─── Extracted material
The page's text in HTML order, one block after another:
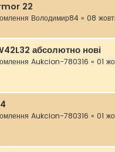
22
Володимир84 « 08
абсолютно нові
Aukcion-780316 « 01
Aukcion-780316 « 01
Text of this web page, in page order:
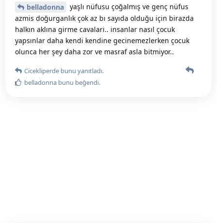
belladonna
yaşlı nüfusu çoğalmış ve genç nüfus
azmis doğurganlık çok az bı sayıda olduğu için birazda
halkın aklına girme cavalari.. insanlar nasıl çocuk
yapsınlar daha kendi kendine gecinemezlerken çocuk
olunca her şey daha zor ve masraf asla bitmiyor..
Cicekliperde bunu yanıtladı.
belladonna bunu beğendi.
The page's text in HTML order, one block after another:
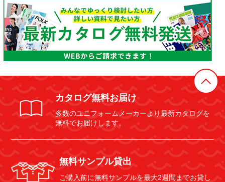
カタログ無料お届け
多数のユニフォームメーカーより最新カタログを
無料でお届けします。
無料サンプル貸出
ご購入前に無料サンプルを最大2週間までお貸し
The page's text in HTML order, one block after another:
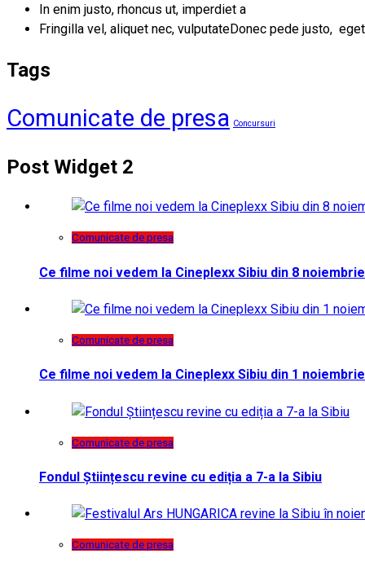
In enim justo, rhoncus ut, imperdiet a
Fringilla vel, aliquet nec, vulputateDonec pede justo,
Tags
Comunicate de presa Concursuri
Post Widget 2
Comunicate de presa
Ce filme noi vedem la Cineplexx Sibiu din 8 noiembrie
Comunicate de presa
Ce filme noi vedem la Cineplexx Sibiu din 1 noiembrie
Comunicate de presa
Fondul Științescu revine cu ediția a 7-a la Sibiu
Comunicate de presa
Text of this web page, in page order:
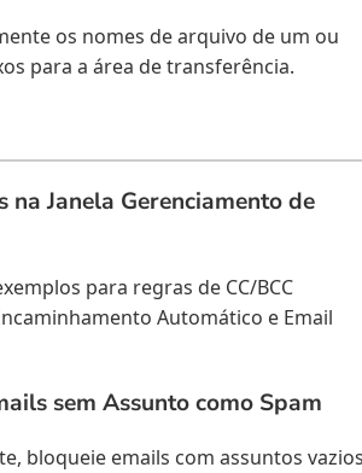
os nomes de arquivo de um ou
para a área de transferência.
na Janela Gerenciamento de
para regras de CC/BCC
Automático e Email
sem Assunto como Spam
bloqueie emails com assuntos
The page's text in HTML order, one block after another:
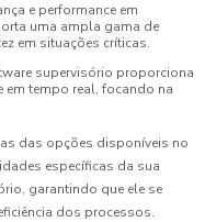
e performance em
uma ampla gama de
em situações críticas.
supervisório proporciona
tempo real, focando na
das opções disponíveis no
específicas da sua
garantindo que ele se
dos processos.
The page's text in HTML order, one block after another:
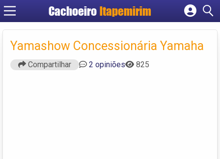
──────
* _What you have to do_: Transcribe the records above exactly, leaving every picture out of the copy.

* _Written response_:
The page's text in HTML order, one block after another:
22
Володимир84 « 08
абсолютно нові
Aukcion-780316 « 01
Aukcion-780316 « 01
Text of this web page, in page order:
belladonna
yaşlı nüfusu çoğalmış ve genç nüfus
azmis doğurganlık çok az bı sayıda olduğu için birazda
halkın aklına girme cavalari.. insanlar nasıl çocuk
yapsınlar daha kendi kendine gecinemezlerken çocuk
olunca her şey daha zor ve masraf asla bitmiyor..
Cicekliperde bunu yanıtladı.
belladonna bunu beğendi.
The page's text in HTML order, one block after another:
カタログ無料お届け
多数のユニフォームメーカーより最新カタログを
無料でお届けします。
無料サンプル貸出
ご購入前に無料サンプルを最大2週間までお貸し
The page's text in HTML order, one block after another:
In enim justo, rhoncus ut, imperdiet a
Fringilla vel, aliquet nec, vulputateDonec pede justo,
Tags
Comunicate de presa Concursuri
Post Widget 2
Comunicate de presa
Ce filme noi vedem la Cineplexx Sibiu din 8 noiembrie
Comunicate de presa
Ce filme noi vedem la Cineplexx Sibiu din 1 noiembrie
Comunicate de presa
Fondul Științescu revine cu ediția a 7-a la Sibiu
Comunicate de presa
Text of this web page, in page order:
os nomes de arquivo de um ou
para a área de transferência.
na Janela Gerenciamento de
para regras de CC/BCC
Automático e Email
sem Assunto como Spam
bloqueie emails com assuntos
The page's text in HTML order, one block after another:
e performance em
uma ampla gama de
em situações críticas.
supervisório proporciona
tempo real, focando na
das opções disponíveis no
específicas da sua
garantindo que ele se
dos processos.
The page's text in HTML order, one block after another:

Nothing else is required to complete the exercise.